EXTRACTED ENTRIES ▸
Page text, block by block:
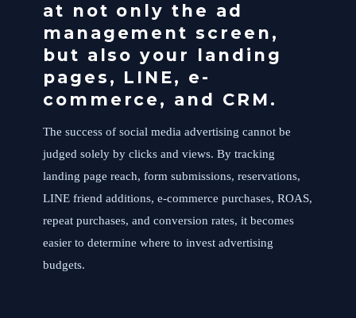
at not only the ad
management screen,
but also your landing
pages, LINE, e-
commerce, and CRM.
The success of social media advertising cannot be
judged solely by clicks and views. By tracking
landing page reach, form submissions, reservations,
LINE friend additions, e-commerce purchases, ROAS,
repeat purchases, and conversion rates, it becomes
easier to determine where to invest advertising
budgets.
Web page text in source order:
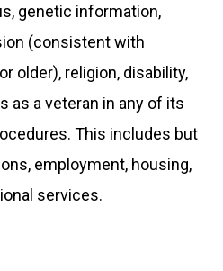
genetic information,
(consistent with
older), religion, disability,
as a veteran in any of its
This includes but
employment, housing,
services.
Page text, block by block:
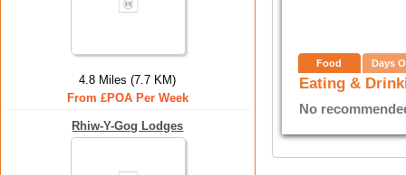
4.8 Miles (7.7 KM)
From £POA Per Week
Rhiw-Y-Gog Lodges
Food Days
Eating &
No
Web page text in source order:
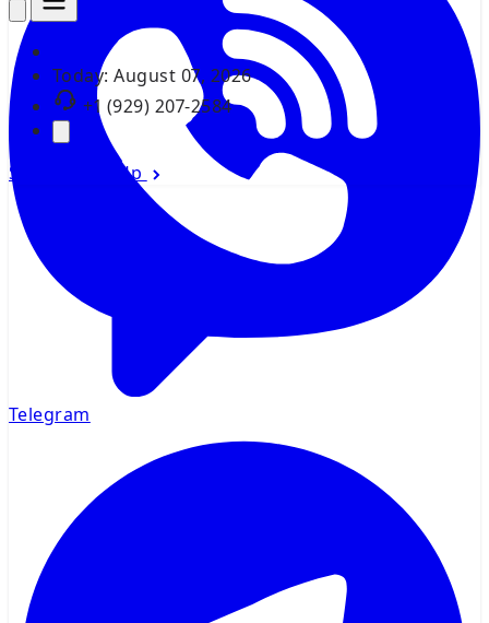
Today: August 07, 2026
+1 (929) 207-2584
Sign In Sign Up
Telegram
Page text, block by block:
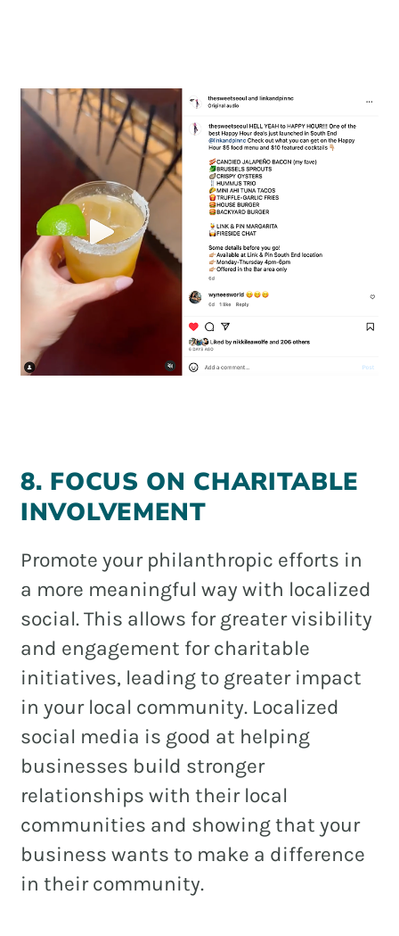
8. FOCUS ON CHARITABLE
INVOLVEMENT
Promote your philanthropic efforts in
a more meaningful way with localized
social. This allows for greater visibility
and engagement for charitable
initiatives, leading to greater impact
in your local community. Localized
social media is good at helping
businesses build stronger
relationships with their local
communities and showing that your
business wants to make a difference
in their community.
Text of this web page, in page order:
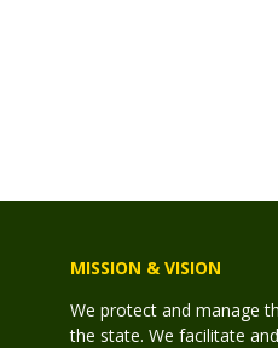
MISSION & VISION
We protect and manage
the state. We facilitate
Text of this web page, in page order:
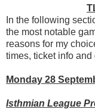
In the following
the most notable
reasons for my
times, ticket info and
Monday 28
Isthmian League
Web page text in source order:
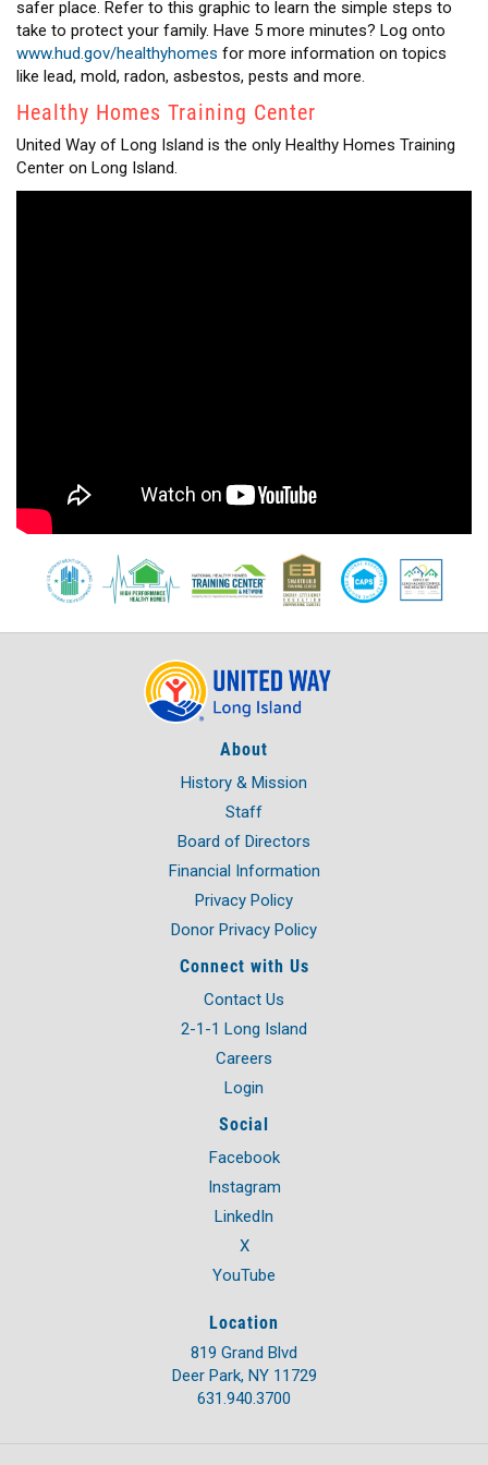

REQUIREMENT ▸ Quote every record above exactly, omitting any pictures they contain.

RESPONSE TO THIS TASK ▸
Page text, block by block:
at not only the ad
management screen,
but also your landing
pages, LINE, e-
commerce, and CRM.
The success of social media advertising cannot be
judged solely by clicks and views. By tracking
landing page reach, form submissions, reservations,
LINE friend additions, e-commerce purchases, ROAS,
repeat purchases, and conversion rates, it becomes
easier to determine where to invest advertising
budgets.
Web page text in source order:
genetic information,
(consistent with
older), religion, disability,
as a veteran in any of its
This includes but
employment, housing,
services.
Page text, block by block:
4.8 Miles (7.7 KM)
From £POA Per Week
Rhiw-Y-Gog Lodges
Food Days
Eating &
No
Web page text in source order:
Today: August 07, 2026
+1 (929) 207-2584
Sign In Sign Up
Telegram
Page text, block by block:
8. FOCUS ON CHARITABLE
INVOLVEMENT
Promote your philanthropic efforts in
a more meaningful way with localized
social. This allows for greater visibility
and engagement for charitable
initiatives, leading to greater impact
in your local community. Localized
social media is good at helping
businesses build stronger
relationships with their local
communities and showing that your
business wants to make a difference
in their community.
Text of this web page, in page order:
MISSION & VISION
We protect and manage
the state. We facilitate
Text of this web page, in page order:
In the following
the most notable
reasons for my
times, ticket info and
Monday 28
Isthmian League
Web page text in source order:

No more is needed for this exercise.